[Excerpts from a dataset]
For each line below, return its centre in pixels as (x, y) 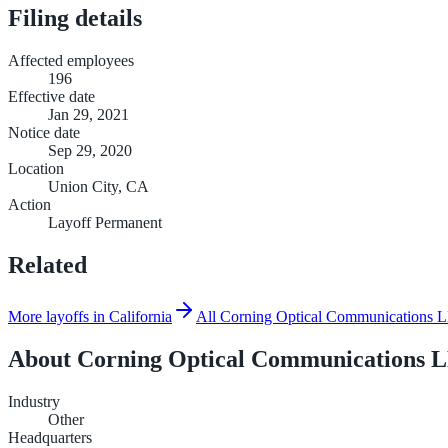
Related (47, 264)
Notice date (44, 132)
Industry (34, 402)
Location (36, 168)
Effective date (51, 96)
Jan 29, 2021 (88, 114)
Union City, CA (98, 186)
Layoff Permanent (105, 222)
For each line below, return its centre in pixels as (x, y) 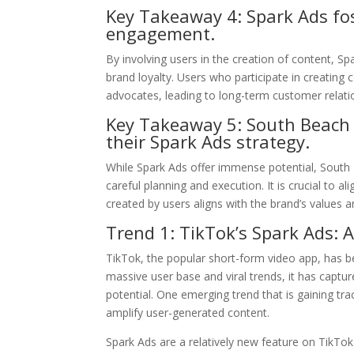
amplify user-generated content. (188, 313)
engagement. (161, 33)
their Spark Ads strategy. (208, 141)
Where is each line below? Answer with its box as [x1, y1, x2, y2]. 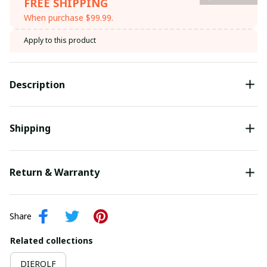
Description [10, 77, 65, 91]
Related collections [10, 234, 93, 246]
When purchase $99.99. [24, 12, 113, 24]
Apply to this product [24, 35, 96, 46]
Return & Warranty [10, 166, 100, 179]
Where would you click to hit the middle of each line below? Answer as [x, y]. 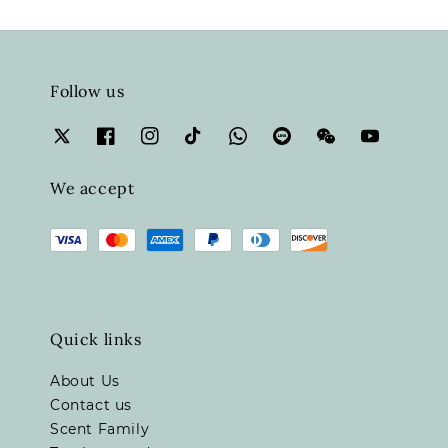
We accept [92, 187]
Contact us [91, 404]
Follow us [87, 91]
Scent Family [100, 428]
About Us [85, 380]
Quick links [96, 338]
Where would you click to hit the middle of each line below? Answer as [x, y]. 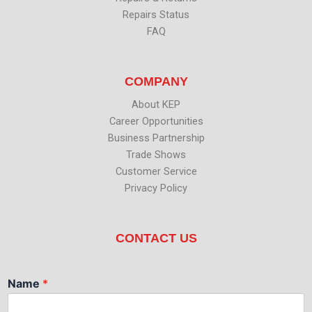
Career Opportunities [156, 122]
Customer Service [156, 172]
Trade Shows [156, 155]
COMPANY [156, 81]
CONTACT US [156, 238]
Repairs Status [156, 15]
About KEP [156, 105]
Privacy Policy [156, 188]
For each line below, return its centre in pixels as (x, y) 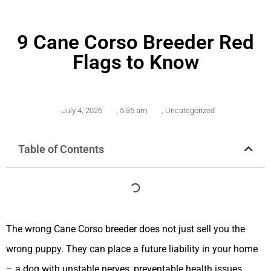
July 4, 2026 (82, 110)
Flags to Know (135, 62)
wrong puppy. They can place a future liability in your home (132, 249)
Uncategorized (190, 110)
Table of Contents (61, 149)
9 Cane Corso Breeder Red (135, 42)
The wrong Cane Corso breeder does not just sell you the (126, 229)
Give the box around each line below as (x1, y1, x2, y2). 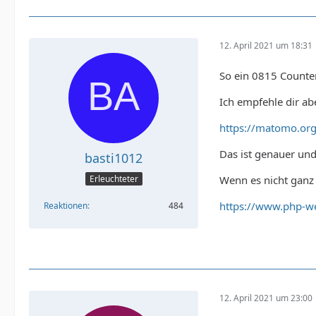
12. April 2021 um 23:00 (219, 292, 312, 305)
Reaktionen (44, 200, 87, 212)
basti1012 (85, 149, 142, 166)
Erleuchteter (89, 173, 138, 186)
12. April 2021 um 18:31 (219, 39, 312, 52)
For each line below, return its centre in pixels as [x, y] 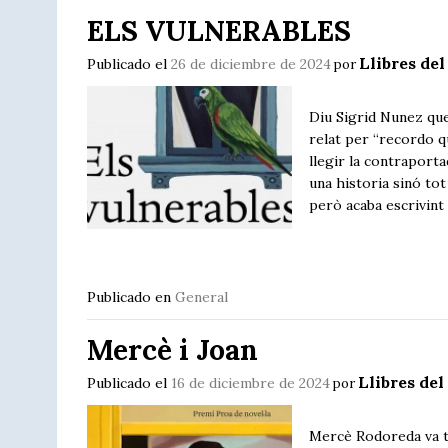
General [201, 296]
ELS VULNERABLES [219, 30]
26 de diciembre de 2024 [251, 63]
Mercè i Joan [172, 350]
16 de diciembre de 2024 [250, 383]
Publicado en [131, 296]
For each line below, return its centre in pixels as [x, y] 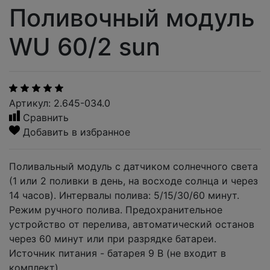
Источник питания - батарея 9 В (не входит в [118, 253]
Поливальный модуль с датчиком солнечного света [133, 166]
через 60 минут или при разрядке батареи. [113, 238]
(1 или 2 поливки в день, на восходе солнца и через [133, 181]
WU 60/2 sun [85, 46]
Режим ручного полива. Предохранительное [116, 209]
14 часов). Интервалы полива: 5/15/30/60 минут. [124, 195]
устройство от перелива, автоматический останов [132, 224]

◆ **Task to carry out**
For this exercise, return the data above exactly and leave every picture out.

◆ **Exercise result**
For each line below, return its centre in pixels as (x, y) 
Related (47, 264)
Notice date (44, 132)
Industry (34, 402)
Location (36, 168)
Effective date (51, 96)
Jan 29, 2021 (88, 114)
Union City, CA (98, 186)
Layoff Permanent (105, 222)
For each line below, return its centre in pixels as (x, y) 
amplify user-generated content. (188, 313)
engagement. (161, 33)
their Spark Ads strategy. (208, 141)
Where is each line below? Answer with its box as [x1, y1, x2, y2]. 
Description [10, 77, 65, 91]
Related collections [10, 234, 93, 246]
When purchase $99.99. [24, 12, 113, 24]
Apply to this product [24, 35, 96, 46]
Return & Warranty [10, 166, 100, 179]
Where would you click to hit the middle of each line below? Answer as [x, y]. 
We accept [92, 187]
Contact us [91, 404]
Follow us [87, 91]
Scent Family [100, 428]
About Us [85, 380]
Quick links [96, 338]
Where would you click to hit the middle of each line below? Answer as [x, y]. 
Career Opportunities [156, 122]
Customer Service [156, 172]
Trade Shows [156, 155]
COMPANY [156, 81]
CONTACT US [156, 238]
Repairs Status [156, 15]
About KEP [156, 105]
Privacy Policy [156, 188]
For each line below, return its centre in pixels as (x, y) 
July 4, 2026 (82, 110)
Flags to Know (135, 62)
wrong puppy. They can place a future liability in your home (132, 249)
Uncategorized (190, 110)
Table of Contents (61, 149)
9 Cane Corso Breeder Red (135, 42)
The wrong Cane Corso breeder does not just sell you the (126, 229)
Give the box around each line below as (x1, y1, x2, y2). 
12. April 2021 um 23:00 (219, 292, 312, 305)
Reaktionen (44, 200, 87, 212)
basti1012 (85, 149, 142, 166)
Erleuchteter (89, 173, 138, 186)
12. April 2021 um 18:31 (219, 39, 312, 52)
For each line below, return its centre in pixels as [x, y] 
General [201, 296]
ELS VULNERABLES [219, 30]
26 de diciembre de 2024 [251, 63]
Mercè i Joan [172, 350]
16 de diciembre de 2024 [250, 383]
Publicado en [131, 296]
For each line below, return its centre in pixels as [x, y] 
Источник питания - батарея 9 В (не входит в [118, 253]
Поливальный модуль с датчиком солнечного света [133, 166]
через 60 минут или при разрядке батареи. [113, 238]
(1 или 2 поливки в день, на восходе солнца и через [133, 181]
WU 60/2 sun [85, 46]
Режим ручного полива. Предохранительное [116, 209]
14 часов). Интервалы полива: 5/15/30/60 минут. [124, 195]
устройство от перелива, автоматический останов [132, 224]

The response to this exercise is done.